Although aerobic training has important benefits for patients with DM/PM, the molecular effects of physical exercise on the skeletal muscles of these patients are unknown. Physical exercise might positively modulate the genetic profile of patients with DM/PM. Nader et al. [21] evaluated the genes related to inflammation and fibrosis in eight patients with DM/PM undergoing strength training. After 7 weeks of training, the expression levels of genes related to skeletal muscle inflammation and fibrosis were reduced, and these changes were accompanied by a reduction in tissue fibrosis among these patients. Similarly, Munters et al. [22] evaluated the effect of a 12-week aerobic training program on the molecular profile of the skeletal muscles of seven patients with DM/PM compared with eight controls. After 12 weeks, the patients undergoing training showed increased expression levels of genes related to capillary growth, mitochondrial biogenesis, protein synthesis, cytoskeletal remodeling, and muscle hypertrophy as well as decreased expression of genes related to inflammation, immune response, and endoplasmic reticulum stress [22]. These data suggest that the training activates an aerobic phenotype and promotes muscle growth as well as suppresses the inflammatory response in the muscles of these patients.

As with aerobic capacity, patients with DM/PM show a significant decrease in muscle strength, primarily in the proximal muscles, which in turn leads to functional impairment [1, 2]. Several studies have demonstrated that physical training plays an important role in reversing the losses in muscle strength and function in patients with DM/PM [19, 23,24,25]. Escalante et al. [9] was the first to demonstrate an increase in muscle strength among three patients with DM/PM who engaged in physical training for 2 weeks. Based on these preliminary data, Wiesinger et al. [25] studied eight patients with DM/PM who participated in a physical training program for 6 months and observed increases in isometric strength, which led to improvements in activities of daily living (e.g., sitting down, standing up, and walking) in these patients. Alexanderson et al. [23] corroborated these data when they demonstrated that an intensive 7-week physical training program led to increases in muscle strength, helping to improve the impairments and limitations in daily activities without increasing inflammatory markers.

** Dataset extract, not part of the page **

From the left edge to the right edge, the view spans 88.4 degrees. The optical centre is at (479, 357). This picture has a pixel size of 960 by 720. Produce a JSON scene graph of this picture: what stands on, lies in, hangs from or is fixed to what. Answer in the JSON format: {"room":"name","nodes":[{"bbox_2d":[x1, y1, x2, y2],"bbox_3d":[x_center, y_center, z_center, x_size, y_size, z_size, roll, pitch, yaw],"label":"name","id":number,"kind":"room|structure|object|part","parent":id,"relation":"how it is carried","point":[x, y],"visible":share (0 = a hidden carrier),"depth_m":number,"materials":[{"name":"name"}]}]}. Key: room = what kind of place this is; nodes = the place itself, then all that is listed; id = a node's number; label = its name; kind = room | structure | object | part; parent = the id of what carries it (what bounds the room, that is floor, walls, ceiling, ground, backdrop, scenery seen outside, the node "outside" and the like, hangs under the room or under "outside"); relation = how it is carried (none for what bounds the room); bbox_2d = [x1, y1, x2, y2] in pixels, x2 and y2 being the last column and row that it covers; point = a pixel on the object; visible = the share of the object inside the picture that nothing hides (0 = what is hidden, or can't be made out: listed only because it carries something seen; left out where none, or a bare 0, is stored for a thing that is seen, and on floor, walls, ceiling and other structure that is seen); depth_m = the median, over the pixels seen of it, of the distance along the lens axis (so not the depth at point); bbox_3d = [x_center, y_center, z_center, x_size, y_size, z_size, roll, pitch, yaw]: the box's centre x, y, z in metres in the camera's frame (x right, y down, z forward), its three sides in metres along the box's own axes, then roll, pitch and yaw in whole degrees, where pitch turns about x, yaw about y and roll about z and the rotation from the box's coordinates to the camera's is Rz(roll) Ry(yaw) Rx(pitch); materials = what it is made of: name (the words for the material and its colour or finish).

Strength training with intensities ranging from 70 to 80% of one-repetition maximum (1RM) has been recommended to increase muscle strength and mass [26]. As an alternative to this type of exercise, the practice of low-intensity strength training (20 to 30% of 1RM) combined with partial blood flow restriction likely induces similar improvements in muscle strength and hypertrophy in both healthy individuals and patients with chronic diseases [25,26,27]. Because patients with SAMs are generally unable to exercise at high intensities, this type of training is an alternative to conventional strength training. Mattar et al. [25] were the first to demonstrate that low-intensity strength training combined with partial blood flow restriction was a safe and effective method of increasing muscle strength, function, and mass and that it could lead to significant improvements in the quality of life of patients with DM/PM. These results suggest that this type of training act as a new non-pharmacological therapy to reverse the clinical manifestations associated with these diseases.

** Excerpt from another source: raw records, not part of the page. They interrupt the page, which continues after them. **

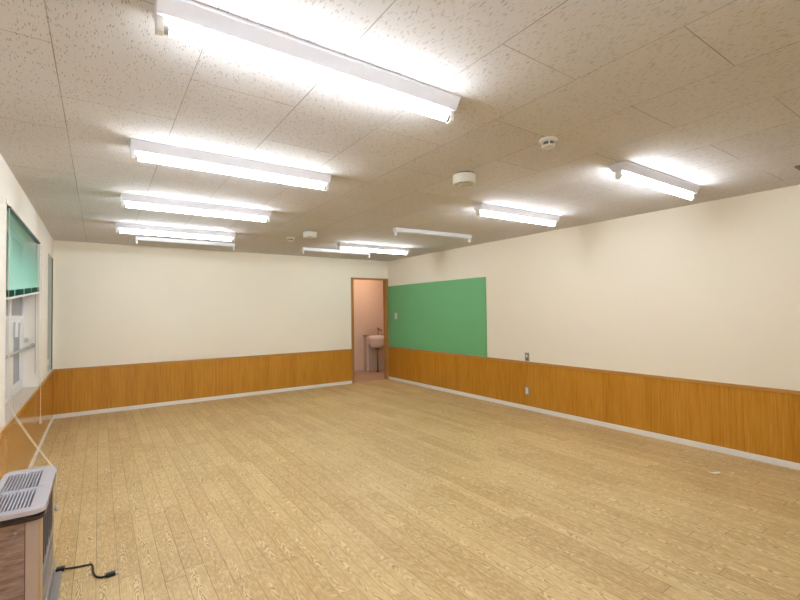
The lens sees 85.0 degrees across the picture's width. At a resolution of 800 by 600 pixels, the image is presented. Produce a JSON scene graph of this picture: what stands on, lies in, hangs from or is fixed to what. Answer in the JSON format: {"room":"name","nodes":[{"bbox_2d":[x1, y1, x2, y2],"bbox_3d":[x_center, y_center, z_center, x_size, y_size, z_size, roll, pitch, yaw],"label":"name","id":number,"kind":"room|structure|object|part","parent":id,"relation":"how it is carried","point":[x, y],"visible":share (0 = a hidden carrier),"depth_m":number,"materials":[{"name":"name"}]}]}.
{"room":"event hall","nodes":[
{"label":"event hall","id":0,"kind":"room"},
{"bbox_2d":[0,154,53,429],"bbox_3d":[-1.852,0.247,1.666,0.140,2.389,10.336,0,-2,-35],"label":"wall","id":1,"kind":"structure","parent":0,"point":[10,189],"depth_m":4.38,"materials":[{"name":"paint"}]},
{"bbox_2d":[5,227,37,424],"bbox_3d":[-3.204,0.131,3.631,0.149,1.487,1.895,0,-2,-35],"label":"window","id":2,"kind":"structure","parent":1,"relation":"in","point":[20,394],"depth_m":3.82,"materials":[{"name":"clear glass"}]},
{"bbox_3d":[-3.037,-0.227,3.287,0.004,0.694,1.018,0,-2,-35],"label":"pane","id":3,"kind":"part","parent":2,"relation":"part of","materials":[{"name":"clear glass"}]},
{"bbox_3d":[-3.396,0.488,3.840,0.020,0.629,0.800,0,-2,-35],"label":"sash","id":4,"kind":"part","parent":2,"relation":"part of","materials":[{"name":"silver metal"}]},
{"bbox_3d":[-3.455,0.476,3.927,0.004,0.539,0.410,0,-2,-35],"label":"pane","id":5,"kind":"part","parent":2,"relation":"part of","materials":[{"name":"clear glass"}]},
{"bbox_3d":[-3.569,-0.200,4.061,0.004,0.694,0.722,0,-2,-35],"label":"pane","id":6,"kind":"part","parent":2,"relation":"part of","materials":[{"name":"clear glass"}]},
{"bbox_3d":[-3.176,0.430,3.640,0.040,0.040,1.895,0,-2,-35],"label":"window guard rail","id":7,"kind":"part","parent":2,"relation":"part of","materials":[{"name":"silver metal"}]},
{"bbox_3d":[-3.184,0.860,3.620,0.124,0.028,1.895,0,-2,-35],"label":"sill","id":8,"kind":"part","parent":2,"relation":"part of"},
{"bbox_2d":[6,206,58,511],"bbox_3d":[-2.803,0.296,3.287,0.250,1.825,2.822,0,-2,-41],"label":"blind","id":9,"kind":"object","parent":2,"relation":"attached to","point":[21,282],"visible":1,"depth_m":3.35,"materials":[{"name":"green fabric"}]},
{"bbox_3d":[-3.126,-0.045,3.647,0.030,0.135,1.803,0,-2,-35],"label":"rail","id":10,"kind":"part","parent":9,"relation":"part of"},
{"bbox_3d":[-3.631,0.324,4.421,0.009,1.762,0.023,0,-2,-35],"label":"pull chain","id":11,"kind":"part","parent":9,"relation":"part of","materials":[{"name":"white plastic"}]},
{"bbox_2d":[6,199,39,385],"bbox_3d":[-3.144,0.104,3.674,0.006,1.492,1.955,0,-2,-35],"label":"trim","id":12,"kind":"structure","parent":1,"relation":"attached to","point":[8,203],"depth_m":4.44,"materials":[{"name":"beige wood"}]},
{"bbox_2d":[0,374,52,479],"bbox_3d":[-1.780,1.103,1.686,0.006,0.578,10.056,0,-2,-35],"label":"wainscoting","id":13,"kind":"structure","parent":1,"relation":"attached to","point":[17,451],"depth_m":3.74,"materials":[{"name":"brown wood"}]},
{"bbox_2d":[0,369,53,438],"bbox_3d":[-1.780,0.798,1.696,0.016,0.032,10.056,0,-2,-35],"label":"trim","id":14,"kind":"structure","parent":1,"relation":"attached to","point":[5,428],"depth_m":3.43,"materials":[{"name":"brown wood"}]},
{"bbox_2d":[28,415,53,468],"bbox_3d":[-1.773,1.414,1.680,0.012,0.056,10.056,0,-2,-35],"label":"baseboard","id":15,"kind":"structure","parent":1,"relation":"attached to","point":[52,418],"depth_m":4.58,"materials":[{"name":"plastic"}]},
{"bbox_2d":[47,257,52,370],"bbox_3d":[-4.447,0.171,5.496,0.074,1.467,0.670,0,-2,-35],"label":"window","id":16,"kind":"structure","parent":1,"relation":"in","point":[50,260],"depth_m":5.74,"materials":[{"name":"grey glass"}]},
{"bbox_2d":[53,240,387,368],"bbox_3d":[-2.482,0.400,7.418,5.342,2.389,0.140,0,-2,-35],"label":"wall","id":17,"kind":"structure","parent":0,"point":[114,304],"depth_m":6.82,"materials":[{"name":"beige paint"}]},
{"bbox_2d":[53,351,351,414],"bbox_3d":[-2.776,1.252,7.097,4.498,0.578,0.006,0,-2,-35],"label":"wainscoting","id":18,"kind":"structure","parent":17,"relation":"attached to","point":[100,388],"depth_m":6.76,"materials":[{"name":"brown wood"}]},
{"bbox_2d":[54,381,351,418],"bbox_3d":[-2.770,1.562,7.087,4.498,0.056,0.012,0,-2,-35],"label":"baseboard","id":19,"kind":"structure","parent":17,"relation":"attached to","point":[56,416],"depth_m":6.75,"materials":[{"name":"plastic"}]},
{"bbox_2d":[54,349,351,371],"bbox_3d":[-2.778,0.947,7.100,4.498,0.032,0.016,0,-2,-35],"label":"trim","id":20,"kind":"structure","parent":17,"relation":"attached to","point":[225,358],"depth_m":6.77,"materials":[{"name":"brown wood"}]},
{"bbox_2d":[351,277,388,382],"bbox_3d":[-0.621,0.585,8.680,0.844,2.032,0.158,0,-2,-35],"label":"door frame","id":21,"kind":"structure","parent":17,"relation":"in","point":[385,281],"depth_m":8.82,"materials":[{"name":"brown wood"}]},
{"bbox_2d":[354,280,383,369],"bbox_3d":[-1.103,0.392,10.071,3.600,2.500,0.140,0,-2,-35],"label":"wall","id":22,"kind":"structure","parent":0,"point":[368,294],"depth_m":10.20,"materials":[{"name":"paint"}]},
{"bbox_2d":[364,336,383,370],"bbox_3d":[-0.160,1.240,10.509,1.545,0.800,0.160,0,-2,-35],"label":"wall","id":23,"kind":"structure","parent":0,"point":[372,351],"depth_m":10.11,"materials":[{"name":"paint"}]},
{"bbox_2d":[367,344,368,371],"bbox_3d":[-0.737,1.236,10.012,0.040,0.800,0.007,0,-2,-35],"label":"trim","id":24,"kind":"structure","parent":23,"relation":"attached to","point":[368,344],"depth_m":10.01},
{"bbox_2d":[0,0,799,260],"bbox_3d":[0.390,-0.989,3.250,5.622,0.100,10.336,0,-2,-35],"label":"ceiling","id":25,"kind":"structure","parent":0,"point":[705,94],"depth_m":2.26,"materials":[{"name":"tile"}]},
{"bbox_2d":[116,222,235,241],"bbox_3d":[-2.627,-0.794,5.196,1.265,0.110,0.134,0,-2,-35],"label":"fluorescent light","id":26,"kind":"object","parent":25,"relation":"attached to","point":[229,236],"visible":1,"depth_m":5.13,"materials":[{"name":"white metal"}]},
{"bbox_2d":[135,236,234,249],"bbox_3d":[-2.923,-0.774,6.018,1.236,0.101,0.072,0,-2,-35],"label":"batten","id":27,"kind":"object","parent":25,"relation":"attached to","point":[137,238],"visible":1,"depth_m":5.96,"materials":[{"name":"white paint"}]},
{"bbox_2d":[120,193,270,222],"bbox_3d":[-1.840,-0.833,4.051,1.265,0.110,0.134,0,-2,-35],"label":"fluorescent light","id":28,"kind":"object","parent":25,"relation":"attached to","point":[126,199],"visible":1,"depth_m":3.98,"materials":[{"name":"white metal"}]},
{"bbox_2d":[129,138,331,190],"bbox_3d":[-1.063,-0.872,2.923,1.265,0.110,0.134,0,-2,-35],"label":"fluorescent light","id":29,"kind":"object","parent":25,"relation":"attached to","point":[140,150],"visible":1,"depth_m":2.83,"materials":[{"name":"white metal"}]},
{"bbox_2d":[130,151,134,160],"bbox_3d":[-1.574,-0.846,2.571,0.022,0.054,0.040,0,-2,-35],"label":"socket","id":30,"kind":"object","parent":29,"relation":"attached to","point":[132,153],"depth_m":2.56,"materials":[{"name":"white plastic"}]},
{"bbox_2d":[287,237,294,241],"bbox_3d":[-1.484,-0.821,5.929,0.104,0.050,0.104,0,-2,-35],"label":"smoke detector","id":31,"kind":"object","parent":25,"relation":"attached to","point":[290,239],"visible":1,"depth_m":5.90,"materials":[{"name":"white plastic"}]},
{"bbox_2d":[153,0,460,124],"bbox_3d":[-0.270,-0.911,1.770,1.265,0.110,0.134,0,-2,-35],"label":"fluorescent light","id":32,"kind":"object","parent":25,"relation":"attached to","point":[189,21],"visible":1,"depth_m":1.64,"materials":[{"name":"white metal"}]},
{"bbox_2d":[155,15,163,36],"bbox_3d":[-0.780,-0.885,1.418,0.022,0.054,0.040,0,-2,-35],"label":"socket","id":33,"kind":"object","parent":32,"relation":"attached to","point":[159,19],"depth_m":1.40,"materials":[{"name":"white plastic"}]},
{"bbox_2d":[446,111,453,124],"bbox_3d":[0.240,-0.882,2.120,0.022,0.054,0.040,0,-2,-35],"label":"socket","id":34,"kind":"object","parent":32,"relation":"attached to","point":[450,114],"depth_m":2.10,"materials":[{"name":"white plastic"}]},
{"bbox_2d":[303,231,316,238],"bbox_3d":[-1.134,-0.822,5.507,0.170,0.078,0.170,0,-2,-35],"label":"ceiling speaker","id":35,"kind":"object","parent":25,"relation":"attached to","point":[306,234],"visible":1,"depth_m":5.45,"materials":[{"name":"white plastic"}]},
{"bbox_2d":[301,247,369,257],"bbox_3d":[-1.028,-0.771,7.163,1.195,0.101,0.072,0,-2,-33],"label":"batten","id":36,"kind":"object","parent":25,"relation":"attached to","point":[303,249],"visible":0.96,"depth_m":7.11,"materials":[{"name":"white paint"}]},
{"bbox_2d":[336,242,409,254],"bbox_3d":[-0.390,-0.785,6.765,1.245,0.110,0.134,0,-2,-33],"label":"fluorescent light","id":37,"kind":"object","parent":25,"relation":"attached to","point":[349,246],"visible":1,"depth_m":6.70,"materials":[{"name":"white metal"}]},
{"bbox_2d":[393,227,471,242],"bbox_3d":[0.442,-0.829,5.627,1.185,0.101,0.072,0,-2,-30],"label":"batten","id":38,"kind":"object","parent":25,"relation":"attached to","point":[396,230],"visible":1,"depth_m":5.56,"materials":[{"name":"white paint"}]},
{"bbox_2d":[453,171,475,187],"bbox_3d":[0.480,-0.900,3.268,0.170,0.078,0.170,0,-2,-35],"label":"ceiling speaker","id":39,"kind":"object","parent":25,"relation":"attached to","point":[464,179],"visible":1,"depth_m":3.21,"materials":[{"name":"white plastic"}]},
{"bbox_2d":[455,181,473,187],"bbox_3d":[0.481,-0.867,3.267,0.138,0.012,0.138,-2,-2,33],"label":"grille","id":40,"kind":"object","parent":39,"relation":"attached to","point":[464,184],"depth_m":3.25,"materials":[{"name":"white plastic"}]},
{"bbox_2d":[472,203,560,226],"bbox_3d":[1.234,-0.863,4.521,1.175,0.110,0.134,0,-2,-33],"label":"fluorescent light","id":41,"kind":"object","parent":25,"relation":"attached to","point":[483,209],"visible":1,"depth_m":4.44,"materials":[{"name":"white metal"}]},
{"bbox_2d":[539,136,556,149],"bbox_3d":[0.888,-0.936,2.616,0.104,0.050,0.104,0,-2,-35],"label":"smoke detector","id":42,"kind":"object","parent":25,"relation":"attached to","point":[548,143],"visible":1,"depth_m":2.59,"materials":[{"name":"white plastic"}]},
{"bbox_3d":[0.888,-0.952,2.617,0.104,0.018,0.104,0,-2,-35],"label":"plate","id":43,"kind":"part","parent":42,"relation":"part of","materials":[{"name":"white plastic"}]},
{"bbox_2d":[608,161,700,200],"bbox_3d":[2.009,-0.902,3.394,1.175,0.110,0.134,0,-2,-35],"label":"fluorescent light","id":44,"kind":"object","parent":25,"relation":"attached to","point":[629,171],"visible":1,"depth_m":3.29,"materials":[{"name":"white metal"}]},
{"bbox_2d":[615,171,621,178],"bbox_3d":[1.535,-0.875,3.068,0.020,0.054,0.040,0,-2,-35],"label":"socket","id":45,"kind":"object","parent":44,"relation":"attached to","point":[618,174],"depth_m":3.06,"materials":[{"name":"white plastic"}]},
{"bbox_2d":[32,370,799,599],"bbox_3d":[0.697,1.522,4.228,7.251,0.100,11.740,0,-2,-35],"label":"floor","id":46,"kind":"structure","parent":0,"point":[383,489],"depth_m":3.08,"materials":[{"name":"brown wood"}]},
{"bbox_2d":[0,465,118,599],"bbox_3d":[-1.673,1.171,2.148,0.495,0.561,0.660,0,-2,-35],"label":"heater","id":47,"kind":"object","parent":46,"relation":"on","point":[27,562],"visible":1,"depth_m":1.87,"materials":[{"name":"plastic"}]},
{"bbox_3d":[-1.643,1.159,1.807,0.137,0.457,0.004,0,-2,-35],"label":"panel","id":48,"kind":"part","parent":47,"relation":"part of","materials":[{"name":"brown wood"}]},
{"bbox_3d":[-1.791,0.905,2.076,0.217,0.022,0.660,0,-2,-35],"label":"panel","id":49,"kind":"part","parent":47,"relation":"part of","materials":[{"name":"plastic"}]},
{"bbox_3d":[-1.549,1.160,1.882,0.013,0.457,0.024,0,-2,-35],"label":"post","id":50,"kind":"part","parent":47,"relation":"part of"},
{"bbox_3d":[-1.716,1.342,2.109,0.026,0.110,0.551,0,-2,-35],"label":"panel","id":51,"kind":"part","parent":47,"relation":"part of","materials":[{"name":"grey metal"}]},
{"bbox_3d":[-1.719,1.073,2.117,0.029,0.267,0.551,0,-2,-35],"label":"rail","id":52,"kind":"part","parent":47,"relation":"part of","materials":[{"name":"grey metal"}]},
{"bbox_2d":[43,488,52,563],"bbox_3d":[-1.718,1.073,2.118,0.020,0.227,0.551,0,-2,-35],"label":"grille","id":53,"kind":"object","parent":47,"relation":"attached to","point":[48,518],"depth_m":2.12,"materials":[{"name":"grey metal"}]},
{"bbox_3d":[-1.875,1.176,2.355,0.013,0.457,0.024,0,-2,-35],"label":"post","id":54,"kind":"part","parent":47,"relation":"part of","materials":[{"name":"grey metal"}]},
{"bbox_3d":[-1.667,1.443,2.100,0.038,0.016,0.540,0,-2,-35],"label":"foot plate","id":55,"kind":"part","parent":47,"relation":"part of","materials":[{"name":"grey metal"}]},
{"bbox_3d":[-1.675,1.449,2.353,0.302,0.017,0.094,-1,-1,14],"label":"power cord","id":56,"kind":"part","parent":47,"relation":"part of","materials":[{"name":"plastic"}]},
{"bbox_2d":[366,328,383,371],"bbox_3d":[-0.516,1.133,9.921,0.424,0.995,0.411,0,-2,-35],"label":"washbasin","id":57,"kind":"object","parent":46,"relation":"on","point":[375,341],"visible":0.95,"depth_m":9.79,"materials":[{"name":"white ceramic"}]},
{"bbox_2d":[368,335,383,347],"bbox_3d":[-0.510,0.944,9.913,0.424,0.273,0.382,0,-2,-35],"label":"basin","id":58,"kind":"object","parent":57,"relation":"in","point":[375,341],"depth_m":9.76,"materials":[{"name":"white ceramic"}]},
{"bbox_2d":[387,184,799,390],"bbox_3d":[2.665,0.264,4.772,0.140,2.389,10.336,0,-2,-35],"label":"wall","id":59,"kind":"structure","parent":0,"point":[710,290],"depth_m":4.61,"materials":[{"name":"beige paint"}]},
{"bbox_2d":[388,277,486,356],"bbox_3d":[0.537,0.291,7.731,0.010,1.212,2.718,0,-2,-35],"label":"notice board","id":60,"kind":"object","parent":59,"relation":"attached to","point":[449,316],"visible":1,"depth_m":7.49,"materials":[{"name":"green fabric"}]},
{"bbox_2d":[525,386,528,394],"bbox_3d":[1.736,1.239,5.974,0.011,0.115,0.070,0,-2,-35],"label":"wall outlet","id":61,"kind":"object","parent":59,"relation":"attached to","point":[526,387],"visible":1,"depth_m":5.97,"materials":[{"name":"white plastic"}]},
{"bbox_2d":[525,353,528,360],"bbox_3d":[1.739,0.779,5.984,0.010,0.115,0.070,0,-2,-35],"label":"wall outlet","id":62,"kind":"object","parent":59,"relation":"attached to","point":[526,354],"visible":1,"depth_m":5.98,"materials":[{"name":"white plastic"}]},
{"bbox_2d":[388,346,799,394],"bbox_3d":[2.614,0.813,4.706,0.016,0.032,10.036,0,-2,-35],"label":"trim","id":63,"kind":"structure","parent":59,"relation":"attached to","point":[471,356],"depth_m":4.76,"materials":[{"name":"brown wood"}]},
{"bbox_2d":[389,348,799,462],"bbox_3d":[2.622,1.118,4.701,0.006,0.578,10.036,0,-2,-35],"label":"wainscoting","id":64,"kind":"structure","parent":59,"relation":"attached to","point":[764,423],"depth_m":4.77,"materials":[{"name":"brown wood"}]},
{"bbox_2d":[389,376,799,469],"bbox_3d":[2.624,1.429,4.692,0.012,0.056,10.036,0,-2,-35],"label":"baseboard","id":65,"kind":"structure","parent":59,"relation":"attached to","point":[770,460],"depth_m":4.76,"materials":[{"name":"plastic"}]}
]}

Physical exercise among patients with DM/PM during clinical disease activity

The data presented above lead us to believe that physical exercise is a powerful aid in improving the impaired physical abilities of patients with DM/PM. In addition, because inflammatory markers were not exacerbated in the studies presented, exercise training might be safe for these patients.

However, newly diagnosed patients and those with clinical disease activity are often fearful regarding the use of exercise training. Because patients present with a high degree of inflammation, fear remains about exercising during these periods.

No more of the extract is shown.